▶ _Stored data_:
Content starts
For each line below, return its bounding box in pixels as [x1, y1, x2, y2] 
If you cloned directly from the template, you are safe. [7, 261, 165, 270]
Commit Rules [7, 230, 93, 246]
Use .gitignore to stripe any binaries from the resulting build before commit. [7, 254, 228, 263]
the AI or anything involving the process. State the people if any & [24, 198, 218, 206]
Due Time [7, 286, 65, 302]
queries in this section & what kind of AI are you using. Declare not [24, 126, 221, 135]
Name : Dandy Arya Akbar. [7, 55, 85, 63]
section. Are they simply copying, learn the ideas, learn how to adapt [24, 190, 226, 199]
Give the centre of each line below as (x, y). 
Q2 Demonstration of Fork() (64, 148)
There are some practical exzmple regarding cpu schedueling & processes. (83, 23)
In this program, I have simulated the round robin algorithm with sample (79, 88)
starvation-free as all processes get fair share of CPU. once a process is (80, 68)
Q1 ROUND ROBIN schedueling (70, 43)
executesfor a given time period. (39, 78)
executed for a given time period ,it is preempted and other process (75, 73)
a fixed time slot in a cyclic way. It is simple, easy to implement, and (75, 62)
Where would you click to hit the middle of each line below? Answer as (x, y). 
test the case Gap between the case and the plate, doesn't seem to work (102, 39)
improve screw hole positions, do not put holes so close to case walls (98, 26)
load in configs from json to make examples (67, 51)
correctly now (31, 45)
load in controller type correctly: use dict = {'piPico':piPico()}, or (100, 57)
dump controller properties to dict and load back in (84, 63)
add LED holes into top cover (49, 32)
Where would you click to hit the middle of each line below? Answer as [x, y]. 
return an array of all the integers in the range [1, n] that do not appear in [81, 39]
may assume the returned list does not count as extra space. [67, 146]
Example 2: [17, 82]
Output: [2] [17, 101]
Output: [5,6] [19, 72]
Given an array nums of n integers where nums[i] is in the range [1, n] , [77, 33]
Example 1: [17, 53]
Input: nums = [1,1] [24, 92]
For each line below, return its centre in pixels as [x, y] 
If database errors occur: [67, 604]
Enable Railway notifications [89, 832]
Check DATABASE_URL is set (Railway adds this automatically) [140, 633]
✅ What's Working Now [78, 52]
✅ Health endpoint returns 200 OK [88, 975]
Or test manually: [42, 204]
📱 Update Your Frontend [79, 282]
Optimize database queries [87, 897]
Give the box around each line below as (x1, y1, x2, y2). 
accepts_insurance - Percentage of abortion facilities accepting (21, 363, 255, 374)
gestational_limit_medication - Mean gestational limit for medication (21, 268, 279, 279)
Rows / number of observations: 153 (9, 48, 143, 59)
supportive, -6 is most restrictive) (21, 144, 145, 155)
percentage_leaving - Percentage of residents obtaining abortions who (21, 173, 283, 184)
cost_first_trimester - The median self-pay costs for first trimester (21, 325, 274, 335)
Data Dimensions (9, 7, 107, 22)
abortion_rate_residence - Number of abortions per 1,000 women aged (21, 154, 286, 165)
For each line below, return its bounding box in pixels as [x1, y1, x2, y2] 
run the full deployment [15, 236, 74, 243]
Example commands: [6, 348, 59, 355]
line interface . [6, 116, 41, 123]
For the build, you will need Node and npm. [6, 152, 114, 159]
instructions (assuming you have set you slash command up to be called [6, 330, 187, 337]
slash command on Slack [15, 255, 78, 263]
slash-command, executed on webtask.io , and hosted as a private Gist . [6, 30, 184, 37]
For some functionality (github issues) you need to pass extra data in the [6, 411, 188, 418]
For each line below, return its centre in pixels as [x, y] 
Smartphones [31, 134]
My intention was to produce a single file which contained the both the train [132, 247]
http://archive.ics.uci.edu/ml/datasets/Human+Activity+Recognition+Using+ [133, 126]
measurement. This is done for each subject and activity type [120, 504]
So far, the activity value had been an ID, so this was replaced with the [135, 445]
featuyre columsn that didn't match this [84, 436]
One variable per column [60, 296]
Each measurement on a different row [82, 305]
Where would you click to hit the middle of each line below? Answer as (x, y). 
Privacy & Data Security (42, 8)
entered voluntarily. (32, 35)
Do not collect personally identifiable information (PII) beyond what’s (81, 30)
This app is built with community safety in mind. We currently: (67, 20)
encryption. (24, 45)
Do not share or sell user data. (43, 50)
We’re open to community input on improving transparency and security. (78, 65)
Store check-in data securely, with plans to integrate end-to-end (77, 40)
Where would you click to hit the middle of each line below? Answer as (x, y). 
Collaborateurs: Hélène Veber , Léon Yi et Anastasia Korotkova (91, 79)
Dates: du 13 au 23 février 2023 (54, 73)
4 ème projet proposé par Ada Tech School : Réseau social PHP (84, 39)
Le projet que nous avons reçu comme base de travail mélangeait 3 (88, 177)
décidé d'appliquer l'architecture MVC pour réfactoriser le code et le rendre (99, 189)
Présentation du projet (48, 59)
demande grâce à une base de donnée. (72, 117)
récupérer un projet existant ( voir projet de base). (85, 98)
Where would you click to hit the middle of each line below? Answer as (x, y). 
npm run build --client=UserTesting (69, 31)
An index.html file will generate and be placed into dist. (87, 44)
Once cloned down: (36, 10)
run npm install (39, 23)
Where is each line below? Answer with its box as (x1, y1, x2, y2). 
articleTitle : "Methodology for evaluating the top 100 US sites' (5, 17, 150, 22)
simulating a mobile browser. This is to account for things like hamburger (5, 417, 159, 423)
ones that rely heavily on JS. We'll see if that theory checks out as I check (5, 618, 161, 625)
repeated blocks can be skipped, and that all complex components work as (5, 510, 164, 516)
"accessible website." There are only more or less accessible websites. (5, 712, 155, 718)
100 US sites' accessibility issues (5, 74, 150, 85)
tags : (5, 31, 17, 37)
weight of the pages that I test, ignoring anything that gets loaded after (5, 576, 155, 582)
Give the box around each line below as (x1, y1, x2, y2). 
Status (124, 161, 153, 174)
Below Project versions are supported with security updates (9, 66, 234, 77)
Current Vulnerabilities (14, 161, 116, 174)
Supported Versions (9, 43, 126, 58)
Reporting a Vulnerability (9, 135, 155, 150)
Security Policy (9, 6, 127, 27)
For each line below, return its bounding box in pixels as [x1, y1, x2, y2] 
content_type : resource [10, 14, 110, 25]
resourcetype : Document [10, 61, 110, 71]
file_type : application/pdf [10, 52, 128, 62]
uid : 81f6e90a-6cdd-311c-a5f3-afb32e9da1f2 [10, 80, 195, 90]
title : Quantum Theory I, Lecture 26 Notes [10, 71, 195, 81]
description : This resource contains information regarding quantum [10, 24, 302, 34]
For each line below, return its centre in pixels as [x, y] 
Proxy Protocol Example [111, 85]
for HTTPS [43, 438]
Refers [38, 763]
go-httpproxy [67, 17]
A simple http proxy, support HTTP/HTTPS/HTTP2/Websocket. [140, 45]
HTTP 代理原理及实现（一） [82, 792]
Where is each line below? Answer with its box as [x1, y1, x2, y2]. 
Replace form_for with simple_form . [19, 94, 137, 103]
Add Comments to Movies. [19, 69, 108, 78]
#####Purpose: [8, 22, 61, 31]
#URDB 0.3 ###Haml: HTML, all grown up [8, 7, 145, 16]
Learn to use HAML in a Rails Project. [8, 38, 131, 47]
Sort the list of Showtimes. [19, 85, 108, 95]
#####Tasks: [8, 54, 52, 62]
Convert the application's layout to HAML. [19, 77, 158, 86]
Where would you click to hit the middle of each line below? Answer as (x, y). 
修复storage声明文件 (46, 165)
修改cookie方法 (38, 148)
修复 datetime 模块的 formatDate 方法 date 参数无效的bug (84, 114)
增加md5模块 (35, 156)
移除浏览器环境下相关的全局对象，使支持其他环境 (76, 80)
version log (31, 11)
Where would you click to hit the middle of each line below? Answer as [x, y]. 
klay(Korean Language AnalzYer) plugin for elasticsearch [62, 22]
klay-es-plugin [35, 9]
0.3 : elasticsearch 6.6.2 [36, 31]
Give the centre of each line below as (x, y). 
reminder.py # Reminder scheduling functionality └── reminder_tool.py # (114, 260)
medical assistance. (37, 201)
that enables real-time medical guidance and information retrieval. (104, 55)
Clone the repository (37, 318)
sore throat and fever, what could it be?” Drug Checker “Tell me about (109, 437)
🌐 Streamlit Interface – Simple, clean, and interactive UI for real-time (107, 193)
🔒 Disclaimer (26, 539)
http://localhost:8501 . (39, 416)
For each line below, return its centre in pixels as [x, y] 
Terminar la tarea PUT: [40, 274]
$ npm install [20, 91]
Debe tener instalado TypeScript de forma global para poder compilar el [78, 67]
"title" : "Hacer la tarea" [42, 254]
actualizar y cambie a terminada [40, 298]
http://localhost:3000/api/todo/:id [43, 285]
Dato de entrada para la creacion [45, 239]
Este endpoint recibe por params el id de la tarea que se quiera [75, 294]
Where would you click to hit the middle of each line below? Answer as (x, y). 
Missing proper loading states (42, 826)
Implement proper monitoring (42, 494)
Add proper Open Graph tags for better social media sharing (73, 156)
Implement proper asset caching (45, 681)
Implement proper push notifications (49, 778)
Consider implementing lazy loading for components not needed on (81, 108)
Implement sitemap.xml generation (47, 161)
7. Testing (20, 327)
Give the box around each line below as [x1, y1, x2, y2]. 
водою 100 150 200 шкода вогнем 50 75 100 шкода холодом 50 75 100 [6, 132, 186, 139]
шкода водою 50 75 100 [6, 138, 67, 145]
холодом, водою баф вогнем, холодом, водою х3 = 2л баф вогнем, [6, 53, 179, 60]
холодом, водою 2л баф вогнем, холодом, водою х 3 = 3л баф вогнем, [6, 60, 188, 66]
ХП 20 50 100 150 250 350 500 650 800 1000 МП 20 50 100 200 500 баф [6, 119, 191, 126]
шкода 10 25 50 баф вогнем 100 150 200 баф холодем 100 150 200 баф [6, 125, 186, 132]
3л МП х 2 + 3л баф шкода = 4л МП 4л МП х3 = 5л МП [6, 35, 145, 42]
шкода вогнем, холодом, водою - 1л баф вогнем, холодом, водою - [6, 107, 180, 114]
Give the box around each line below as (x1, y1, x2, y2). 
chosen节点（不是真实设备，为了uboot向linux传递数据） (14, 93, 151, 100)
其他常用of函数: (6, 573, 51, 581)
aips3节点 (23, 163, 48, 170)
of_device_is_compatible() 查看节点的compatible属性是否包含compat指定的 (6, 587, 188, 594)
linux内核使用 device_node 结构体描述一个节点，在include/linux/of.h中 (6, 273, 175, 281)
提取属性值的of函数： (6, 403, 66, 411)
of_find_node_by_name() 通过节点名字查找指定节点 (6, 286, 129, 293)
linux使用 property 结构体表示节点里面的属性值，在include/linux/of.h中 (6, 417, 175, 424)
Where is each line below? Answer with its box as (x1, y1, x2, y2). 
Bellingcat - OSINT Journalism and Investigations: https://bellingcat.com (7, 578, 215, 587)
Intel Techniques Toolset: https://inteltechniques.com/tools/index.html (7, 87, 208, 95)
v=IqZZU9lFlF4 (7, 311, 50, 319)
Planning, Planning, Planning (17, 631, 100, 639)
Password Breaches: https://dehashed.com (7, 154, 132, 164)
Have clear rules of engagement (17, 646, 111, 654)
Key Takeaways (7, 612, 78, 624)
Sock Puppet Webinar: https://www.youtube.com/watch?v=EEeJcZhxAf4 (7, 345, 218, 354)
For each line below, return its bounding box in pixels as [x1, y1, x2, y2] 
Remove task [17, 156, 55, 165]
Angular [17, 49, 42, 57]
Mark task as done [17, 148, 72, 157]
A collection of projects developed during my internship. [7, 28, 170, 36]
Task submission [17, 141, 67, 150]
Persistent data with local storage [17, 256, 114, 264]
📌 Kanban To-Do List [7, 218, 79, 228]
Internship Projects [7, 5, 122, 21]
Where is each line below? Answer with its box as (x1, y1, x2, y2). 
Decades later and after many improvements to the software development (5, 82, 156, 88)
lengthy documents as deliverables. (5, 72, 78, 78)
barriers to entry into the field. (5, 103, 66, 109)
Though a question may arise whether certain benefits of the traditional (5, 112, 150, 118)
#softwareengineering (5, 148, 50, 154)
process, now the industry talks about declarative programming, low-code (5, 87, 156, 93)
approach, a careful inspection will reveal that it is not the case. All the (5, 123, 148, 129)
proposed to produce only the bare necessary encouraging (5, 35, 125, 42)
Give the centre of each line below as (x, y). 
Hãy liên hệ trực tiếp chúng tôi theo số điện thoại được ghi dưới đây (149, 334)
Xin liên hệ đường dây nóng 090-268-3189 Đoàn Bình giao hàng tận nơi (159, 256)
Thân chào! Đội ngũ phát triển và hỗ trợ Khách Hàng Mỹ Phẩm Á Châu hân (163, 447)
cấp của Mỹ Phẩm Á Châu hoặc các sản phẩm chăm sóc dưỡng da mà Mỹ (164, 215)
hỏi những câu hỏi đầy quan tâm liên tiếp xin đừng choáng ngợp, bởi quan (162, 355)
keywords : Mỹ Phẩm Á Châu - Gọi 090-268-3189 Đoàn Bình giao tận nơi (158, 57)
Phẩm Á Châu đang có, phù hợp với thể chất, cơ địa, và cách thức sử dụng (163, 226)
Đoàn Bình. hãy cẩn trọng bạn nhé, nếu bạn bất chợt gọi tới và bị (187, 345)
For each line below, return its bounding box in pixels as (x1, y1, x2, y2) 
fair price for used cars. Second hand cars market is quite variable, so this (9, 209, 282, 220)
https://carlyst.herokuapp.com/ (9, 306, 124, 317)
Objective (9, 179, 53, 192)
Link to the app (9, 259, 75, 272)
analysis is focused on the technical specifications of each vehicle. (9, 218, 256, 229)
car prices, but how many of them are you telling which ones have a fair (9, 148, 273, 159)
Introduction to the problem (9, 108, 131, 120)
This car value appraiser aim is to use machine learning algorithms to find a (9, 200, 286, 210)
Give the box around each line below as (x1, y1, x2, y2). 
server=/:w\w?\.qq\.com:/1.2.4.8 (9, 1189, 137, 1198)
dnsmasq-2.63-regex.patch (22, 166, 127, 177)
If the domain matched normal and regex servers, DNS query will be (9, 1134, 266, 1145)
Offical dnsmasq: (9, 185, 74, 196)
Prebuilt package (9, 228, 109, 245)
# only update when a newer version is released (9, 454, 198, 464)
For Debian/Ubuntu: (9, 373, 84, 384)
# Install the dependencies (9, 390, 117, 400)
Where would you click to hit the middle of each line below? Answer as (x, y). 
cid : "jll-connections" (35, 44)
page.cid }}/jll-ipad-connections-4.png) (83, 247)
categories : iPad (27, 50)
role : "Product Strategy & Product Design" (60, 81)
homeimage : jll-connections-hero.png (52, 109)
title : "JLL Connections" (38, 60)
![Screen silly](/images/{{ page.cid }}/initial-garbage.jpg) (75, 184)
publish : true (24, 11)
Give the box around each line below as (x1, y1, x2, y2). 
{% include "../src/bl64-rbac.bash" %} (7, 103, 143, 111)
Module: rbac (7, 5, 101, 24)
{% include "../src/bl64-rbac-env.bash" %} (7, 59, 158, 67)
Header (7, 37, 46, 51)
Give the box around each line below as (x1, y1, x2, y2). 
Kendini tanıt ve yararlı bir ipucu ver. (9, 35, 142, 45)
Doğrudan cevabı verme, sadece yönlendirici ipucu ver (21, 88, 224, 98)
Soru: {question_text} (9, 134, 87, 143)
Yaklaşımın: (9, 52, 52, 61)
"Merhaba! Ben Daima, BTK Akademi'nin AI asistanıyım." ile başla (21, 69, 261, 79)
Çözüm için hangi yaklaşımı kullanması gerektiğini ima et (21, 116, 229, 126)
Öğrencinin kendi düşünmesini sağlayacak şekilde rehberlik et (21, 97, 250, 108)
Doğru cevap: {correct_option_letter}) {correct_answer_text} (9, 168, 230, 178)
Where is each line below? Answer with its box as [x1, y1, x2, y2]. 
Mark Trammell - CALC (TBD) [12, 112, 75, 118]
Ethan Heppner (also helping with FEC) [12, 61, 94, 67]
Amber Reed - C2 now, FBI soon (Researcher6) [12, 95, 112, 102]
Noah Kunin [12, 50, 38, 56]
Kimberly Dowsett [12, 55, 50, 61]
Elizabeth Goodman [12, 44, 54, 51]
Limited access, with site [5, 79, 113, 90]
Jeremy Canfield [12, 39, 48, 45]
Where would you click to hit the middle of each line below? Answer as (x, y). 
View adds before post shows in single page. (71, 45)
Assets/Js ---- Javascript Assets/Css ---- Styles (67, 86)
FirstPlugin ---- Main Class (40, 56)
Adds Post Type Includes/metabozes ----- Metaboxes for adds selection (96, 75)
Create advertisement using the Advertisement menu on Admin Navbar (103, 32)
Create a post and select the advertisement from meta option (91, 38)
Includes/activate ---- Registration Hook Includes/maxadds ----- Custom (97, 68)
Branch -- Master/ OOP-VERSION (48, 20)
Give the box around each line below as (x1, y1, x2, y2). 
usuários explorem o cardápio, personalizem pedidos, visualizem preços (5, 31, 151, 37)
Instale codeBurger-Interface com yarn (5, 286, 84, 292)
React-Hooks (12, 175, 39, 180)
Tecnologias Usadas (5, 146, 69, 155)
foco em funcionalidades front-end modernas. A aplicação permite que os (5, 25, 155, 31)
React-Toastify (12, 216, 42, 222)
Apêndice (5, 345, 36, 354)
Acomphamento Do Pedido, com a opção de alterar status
Content ends
▶ _Work to be completed_:
Check each line above for the string "liên" and show the ones that have it.

▶ _Answer space_:
Hãy liên hệ trực tiếp chúng tôi theo số điện thoại được ghi dưới đây (149, 334)
Xin liên hệ đường dây nóng 090-268-3189 Đoàn Bình giao hàng tận nơi (159, 256)
hỏi những câu hỏi đầy quan tâm liên tiếp xin đừng choáng ngợp, bởi quan (162, 355)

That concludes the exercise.